An important element to the public key
system is that the public and private
keys are related in such a way that
only the public key can be used to
encrypt messages and only the
corresponding private key can be used
to decrypt them. Moreover, it is
virtually impossible to deduce the
private key if you know the public
key.
No. That is the idea of generating a pair of keys in PPK world. You typically encrypt with the public key and decrypt with the private key. So you'd share the public key with your friends and ask them to use it when they send you their bank account number.
i have been using PGP. I need to safely store our PGP keyring for our application that will be processing some pgp files. Can I believe that the PGP is Asymmetric cryptography and i should be able to store the information for keyring in a key container?
PGP is a hybrid cryptographic system i.e it uses a mix of public/private asymmetric and standard symmetric encyption/decryption. It generates a unique session ID which it uses to encrypt the data it then encrypts the session ID with your public key. It then adds the asymetric encrypted session ID to the symmetric encrypted data to produce the final ciphertext
For decryption, the private key is used to decrypt the session ID and then standard symmetric decryption to retrieve the plain text.

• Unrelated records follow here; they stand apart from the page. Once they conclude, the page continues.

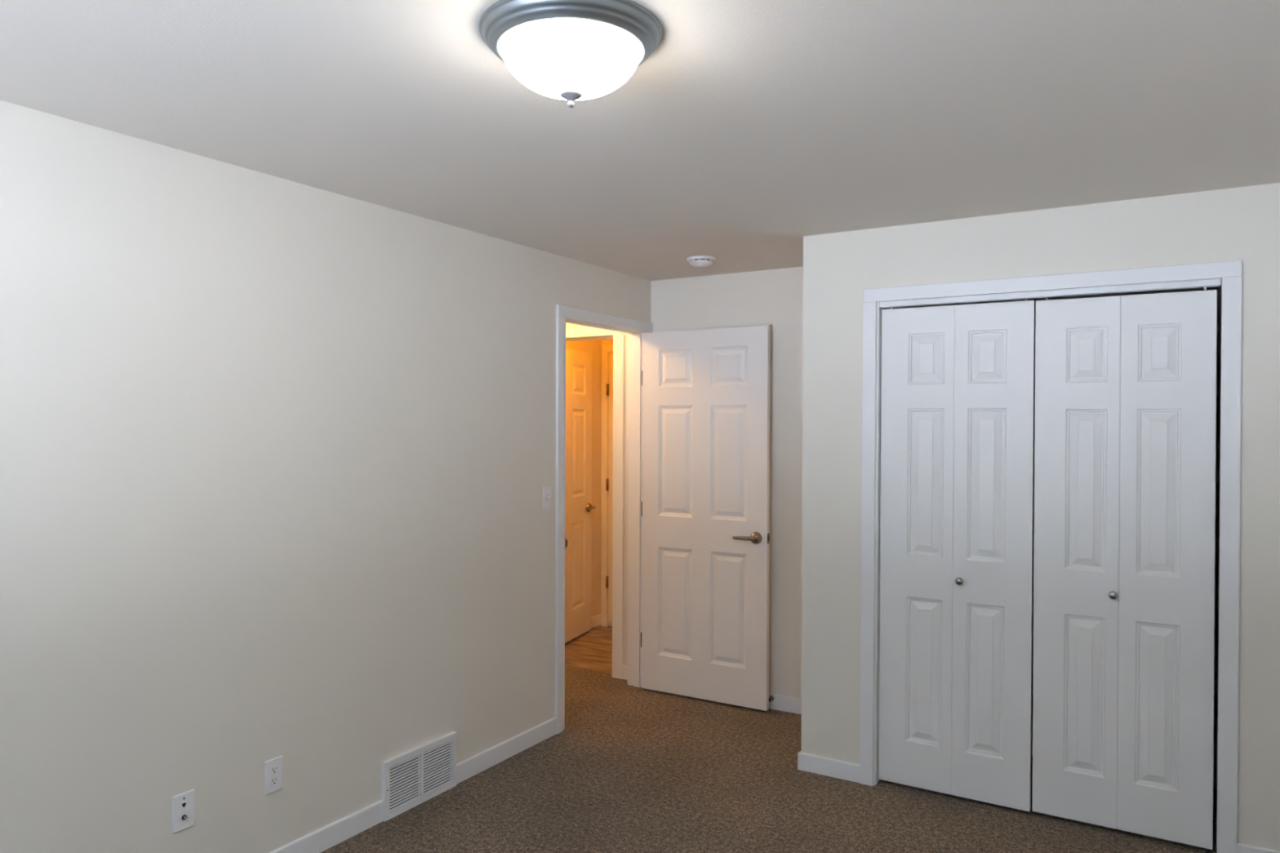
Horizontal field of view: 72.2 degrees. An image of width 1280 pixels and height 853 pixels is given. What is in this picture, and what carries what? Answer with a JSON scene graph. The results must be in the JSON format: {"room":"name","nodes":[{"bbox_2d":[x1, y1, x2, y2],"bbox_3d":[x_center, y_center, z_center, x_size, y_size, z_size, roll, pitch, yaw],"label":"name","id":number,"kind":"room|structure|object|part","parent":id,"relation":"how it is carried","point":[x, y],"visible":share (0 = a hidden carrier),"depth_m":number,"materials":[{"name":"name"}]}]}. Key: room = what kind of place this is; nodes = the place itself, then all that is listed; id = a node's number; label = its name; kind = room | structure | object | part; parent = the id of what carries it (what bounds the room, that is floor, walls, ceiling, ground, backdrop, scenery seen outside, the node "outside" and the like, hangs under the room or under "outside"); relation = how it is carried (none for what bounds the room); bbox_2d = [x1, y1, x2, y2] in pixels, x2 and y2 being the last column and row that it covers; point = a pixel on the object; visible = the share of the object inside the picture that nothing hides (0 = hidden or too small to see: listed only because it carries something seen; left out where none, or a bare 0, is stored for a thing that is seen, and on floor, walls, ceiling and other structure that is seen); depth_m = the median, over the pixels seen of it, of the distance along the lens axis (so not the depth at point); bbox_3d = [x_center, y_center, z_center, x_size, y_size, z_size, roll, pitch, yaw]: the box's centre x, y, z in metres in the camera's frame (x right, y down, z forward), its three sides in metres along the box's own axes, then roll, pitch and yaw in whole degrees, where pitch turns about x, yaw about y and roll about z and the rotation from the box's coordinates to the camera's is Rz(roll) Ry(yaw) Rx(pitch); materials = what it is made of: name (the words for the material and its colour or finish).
{"room":"empty bedroom","nodes":[
{"label":"empty bedroom","id":0,"kind":"room"},
{"bbox_2d":[0,99,650,852],"bbox_3d":[-1.423,0.347,2.937,0.115,2.440,5.787,0,0,31],"label":"wall","id":1,"kind":"structure","parent":0,"point":[277,455],"depth_m":2.97,"materials":[{"name":"paint"}]},
{"bbox_2d":[172,789,194,834],"bbox_3d":[-1.444,1.221,2.783,0.017,0.117,0.072,0,0,31],"label":"cable wall plate","id":2,"kind":"object","parent":1,"relation":"attached to","point":[183,804],"visible":1,"depth_m":2.78,"materials":[{"name":"white plastic"}]},
{"bbox_2d":[264,755,282,795],"bbox_3d":[-1.278,1.219,3.066,0.008,0.117,0.072,0,0,31],"label":"electrical outlet","id":3,"kind":"object","parent":1,"relation":"attached to","point":[273,767],"visible":1,"depth_m":3.06,"materials":[{"name":"white plastic"}]},
{"bbox_2d":[270,776,279,786],"bbox_3d":[-1.277,1.238,3.065,0.004,0.029,0.034,0,0,31],"label":"receptacle","id":4,"kind":"object","parent":3,"relation":"attached to","point":[274,780],"depth_m":3.06,"materials":[{"name":"white plastic"}]},
{"bbox_2d":[270,764,279,775],"bbox_3d":[-1.276,1.200,3.065,0.004,0.029,0.034,0,0,31],"label":"receptacle","id":5,"kind":"object","parent":3,"relation":"attached to","point":[274,769],"depth_m":3.06,"materials":[{"name":"white plastic"}]},
{"bbox_2d":[269,717,556,852],"bbox_3d":[-1.619,1.526,2.500,0.012,0.083,4.604,0,0,31],"label":"baseboard","id":6,"kind":"structure","parent":1,"relation":"attached to","point":[337,832],"depth_m":3.47,"materials":[{"name":"white paint"}]},
{"bbox_2d":[381,731,457,822],"bbox_3d":[-0.913,1.450,3.659,0.023,0.232,0.407,0,0,31],"label":"air vent","id":7,"kind":"object","parent":1,"relation":"in","point":[415,776],"visible":1,"depth_m":3.64,"materials":[{"name":"white metal"}]},
{"bbox_2d":[542,485,551,509],"bbox_3d":[-0.458,0.356,4.402,0.024,0.117,0.072,0,0,31],"label":"light switch","id":8,"kind":"object","parent":1,"relation":"attached to","point":[547,490],"visible":1,"depth_m":4.40,"materials":[{"name":"white plastic"}]},
{"bbox_2d":[555,304,653,733],"bbox_3d":[-0.231,0.481,4.913,0.147,2.206,0.965,0,0,31],"label":"door frame","id":9,"kind":"structure","parent":1,"relation":"attached to","point":[636,336],"depth_m":5.09,"materials":[{"name":"white paint"}]},
{"bbox_3d":[-0.395,0.605,4.553,0.046,0.060,0.006,0,0,31],"label":"strike plate","id":10,"kind":"part","parent":9,"relation":"part of","materials":[{"name":"brown metal"}]},
{"bbox_2d":[640,325,770,711],"bbox_3d":[0.350,0.499,5.016,0.839,2.104,0.150,0,0,31],"label":"door","id":11,"kind":"structure","parent":9,"relation":"attached to","point":[705,504],"depth_m":4.98,"materials":[{"name":"white paint"}]},
{"bbox_3d":[0.588,0.612,4.819,0.153,0.069,0.058,0,0,31],"label":"handle","id":12,"kind":"part","parent":11,"relation":"part of","materials":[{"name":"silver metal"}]},
{"bbox_2d":[565,339,601,617],"bbox_3d":[-0.587,0.338,6.532,0.115,2.440,1.137,0,0,31],"label":"wall","id":13,"kind":"structure","parent":0,"point":[593,347],"depth_m":6.83,"materials":[{"name":"paint"}]},
{"bbox_2d":[564,348,595,643],"bbox_3d":[-0.525,0.494,6.312,0.150,2.098,0.800,0,0,21],"label":"door","id":14,"kind":"structure","parent":13,"relation":"in","point":[578,513],"depth_m":6.46,"materials":[{"name":"white paint"}]},
{"bbox_3d":[-0.378,0.611,6.570,0.058,0.069,0.153,0,0,21],"label":"handle","id":15,"kind":"part","parent":14,"relation":"part of","materials":[{"name":"gold metal"}]},
{"bbox_2d":[591,614,600,628],"bbox_3d":[-0.566,1.516,6.454,0.012,0.083,1.022,0,0,31],"label":"baseboard","id":16,"kind":"structure","parent":13,"relation":"attached to","point":[595,620],"depth_m":6.81,"materials":[{"name":"white paint"}]},
{"bbox_2d":[565,322,628,666],"bbox_3d":[-0.468,0.341,5.729,1.135,2.440,0.115,0,0,31],"label":"wall","id":17,"kind":"structure","parent":0,"point":[568,326],"depth_m":5.43,"materials":[{"name":"paint"}]},
{"bbox_2d":[565,327,624,679],"bbox_3d":[-0.420,0.477,5.691,0.811,2.208,0.131,0,0,31],"label":"door frame","id":18,"kind":"structure","parent":17,"relation":"attached to","point":[618,338],"depth_m":5.45,"materials":[{"name":"white paint"}]},
{"bbox_2d":[622,665,627,679],"bbox_3d":[-0.062,1.522,5.412,0.101,0.083,0.012,0,0,31],"label":"baseboard","id":19,"kind":"structure","parent":17,"relation":"attached to","point":[624,676],"depth_m":5.42,"materials":[{"name":"white paint"}]},
{"bbox_2d":[600,338,613,626],"bbox_3d":[0.515,0.342,6.464,1.842,2.440,0.115,0,0,31],"label":"wall","id":20,"kind":"structure","parent":0,"point":[608,341],"depth_m":6.86,"materials":[{"name":"paint"}]},
{"bbox_2d":[600,344,613,626],"bbox_3d":[0.058,0.470,6.664,0.830,2.218,0.016,0,0,31],"label":"door frame","id":21,"kind":"structure","parent":20,"relation":"attached to","point":[606,348],"depth_m":6.86,"materials":[{"name":"white paint"}]},
{"bbox_2d":[605,353,613,622],"bbox_3d":[0.040,0.482,6.664,0.708,2.095,0.029,0,0,31],"label":"door","id":22,"kind":"structure","parent":20,"relation":"in","point":[609,482],"depth_m":6.83,"materials":[{"name":"white paint"}]},
{"bbox_2d":[0,0,1279,280],"bbox_3d":[-0.199,-0.919,2.913,4.735,0.100,7.015,0,0,31],"label":"ceiling","id":23,"kind":"structure","parent":0,"point":[751,129],"depth_m":2.38,"materials":[{"name":"paint"}]},
{"bbox_2d":[478,0,662,107],"bbox_3d":[-0.151,-0.783,1.928,0.400,0.165,0.400,0,0,31],"label":"ceiling light","id":24,"kind":"object","parent":23,"relation":"attached to","point":[571,51],"visible":1,"depth_m":1.82,"materials":[{"name":"frosted glass"},{"name":"pewter metal"}]},
{"bbox_3d":[-0.151,-0.781,1.928,0.307,0.100,0.307,0,0,31],"label":"lamp shade","id":25,"kind":"part","parent":24,"relation":"part of","materials":[{"name":"white glass"}]},
{"bbox_2d":[686,255,715,266],"bbox_3d":[0.317,-0.850,4.552,0.150,0.046,0.150,0,0,31],"label":"smoke detector","id":26,"kind":"object","parent":23,"relation":"attached to","point":[696,260],"visible":1,"depth_m":4.51,"materials":[{"name":"white plastic"}]},
{"bbox_2d":[320,625,1217,852],"bbox_3d":[-0.227,1.626,3.001,4.620,0.110,6.900,0,0,31],"label":"floor","id":27,"kind":"structure","parent":0,"point":[631,769],"depth_m":3.66,"materials":[{"name":"brown carpet"}]},
{"bbox_2d":[650,266,1221,789],"bbox_3d":[1.483,0.351,4.495,3.250,2.440,0.115,0,0,31],"label":"wall","id":28,"kind":"structure","parent":0,"point":[774,298],"depth_m":4.85,"materials":[{"name":"paint"}]},
{"bbox_2d":[768,695,773,702],"bbox_3d":[0.719,1.508,4.850,0.028,0.028,0.046,0,0,31],"label":"door stop","id":29,"kind":"object","parent":28,"relation":"attached to","point":[771,698],"visible":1,"depth_m":4.86,"materials":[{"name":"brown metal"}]},
{"bbox_2d":[768,693,801,714],"bbox_3d":[0.593,1.526,4.960,1.218,0.081,0.012,0,0,31],"label":"baseboard","id":30,"kind":"structure","parent":28,"relation":"attached to","point":[781,703],"depth_m":4.83,"materials":[{"name":"white paint"}]},
{"bbox_2d":[800,182,1279,851],"bbox_3d":[1.633,0.355,3.547,2.012,2.440,0.115,0,0,31],"label":"wall","id":31,"kind":"structure","parent":0,"point":[1242,224],"depth_m":3.54,"materials":[{"name":"paint"}]},
{"bbox_2d":[878,297,1035,812],"bbox_3d":[1.322,0.513,3.708,0.615,2.086,0.069,1,0,31],"label":"door","id":32,"kind":"structure","parent":31,"relation":"in","point":[957,393],"depth_m":3.69,"materials":[{"name":"white paint"}]},
{"bbox_3d":[1.338,0.648,3.676,0.033,0.033,0.031,1,0,31],"label":"knob","id":33,"kind":"part","parent":32,"relation":"part of","materials":[{"name":"silver metal"}]},
{"bbox_2d":[859,260,1242,852],"bbox_3d":[1.596,0.489,3.561,1.380,2.179,0.131,0,0,31],"label":"door frame","id":34,"kind":"structure","parent":31,"relation":"attached to","point":[1230,273],"depth_m":3.35,"materials":[{"name":"white paint"}]},
{"bbox_2d":[1031,286,1217,849],"bbox_3d":[1.853,0.517,3.387,0.610,2.078,0.069,0,0,31],"label":"door","id":35,"kind":"structure","parent":31,"relation":"in","point":[1126,385],"depth_m":3.37,"materials":[{"name":"white paint"}]},
{"bbox_3d":[1.823,0.650,3.383,0.033,0.033,0.031,0,0,31],"label":"knob","id":36,"kind":"part","parent":35,"relation":"part of","materials":[{"name":"silver metal"}]},
{"bbox_2d":[1236,842,1279,852],"bbox_3d":[2.304,1.541,3.070,0.360,0.077,0.012,0,0,31],"label":"baseboard","id":37,"kind":"structure","parent":31,"relation":"attached to","point":[1241,848],"depth_m":3.14,"materials":[{"name":"white paint"}]},
{"bbox_3d":[1.011,0.350,4.352,0.115,2.440,0.619,0,0,31],"label":"wall","id":38,"kind":"structure","parent":0,"visible":0},
{"bbox_2d":[797,751,859,782],"bbox_3d":[1.035,1.532,4.257,0.290,0.077,0.734,0,0,31],"label":"baseboard","id":39,"kind":"structure","parent":38,"relation":"attached to","point":[842,770],"depth_m":3.94,"materials":[{"name":"white paint"}]}
]}

PGP stores two sets of keyrings - public keyrings and private keyrings.
So if you shipped the private keyring with your app then anyone could use the private key to decrypt the pgp files.
Public/Private key security is not a magic bullet it still relies on the user keeping their private key or keyrings safe
Here's a good link on how PGP works in more depth
You should check and see if there is a OS-level keystore to use for that sort of thing. Rolling your own solution is error-prone. Besides, why re-invent the wheel if you don't have to?